Now you have what are called log odds of that shot going in. To find the odds of that shot going in, put the log odds in an exponent over the number "e". 

Finally, to find the estimated probability of that shot going in, take the odds and divide by 1 + odds

Example: Shot from zone 2, kicked toward lower corner, from the run of play.

1.61 - 1.10 - 0.29 = 0.22 e^(0.22) = 1.246 1.246/ (1 + 1.246) = 0.555 or a 55.5% chance of going in. A keeper that took on one of these shots would gain an additional 0.555 Expected Goals against. If he saved it, then he would be outperforming his Expected Goals by 0.555.

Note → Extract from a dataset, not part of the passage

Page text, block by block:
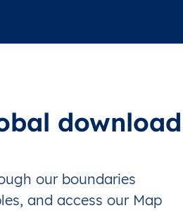
download
our boundaries
and access our Map

Frequently Asked Questions

1. Why a regression  model? Why not just subset each shot in a pivot table by its type across all variables?
I think a lot of information--degrees of freedom we call it--would be lost if I were to partition each shot into a specific type by location, pattern of play, body part, and for keepers, placement. The regression gets more information about, say, headed shots in general, rather than "headed shots from zone 2 off corner kicks," of which there are far fewer data points.
2. Why don't you include info about penalty kicks in the team model?
Penalty kicks are not earned in a stable manner. Teams that get lots of PK's early in the season are no more likely to get additional PK's later in the season. Since we want this metric to be predictive at the team level, including penalty kicks would cloud that prediction for teams that have received an extreme number of PK's thus far.
3. The formula looks quite a bit different for shooters versus for keepers. How is that possible since one is just taking a shot on the other?
There are a few reasons for this. The first is that the regression model for keepers is based only on shots on target. It is meant only to assess their ability to produce quality saves. A different data set leads to different regression results. Also, we are now accounting for the shooter's placement. It is very possible that corner kicks are finished less often than shots from other patterns of play because they are harder to place. By including shot placement information in the keeper model, the information about whether the shot came off a corner is now no longer needed for assessing the keeper's ability.
4. Why don't you include placement for shooters, then?
We wish to assess a shooter's ability to create goals beyond what's expected. Part of that skill is placement. When a shooter has recorded more goals than his expected goals, it indicates a player that is outperforming his expectation. It could be because he places well, or that he is deceptive, or he is good at getting opportunities that are better than what the model thinks. In any case, we want the expected goals to reflect the opportunities earned, and thus the actual goals should help us to measure finishing ability to some extent.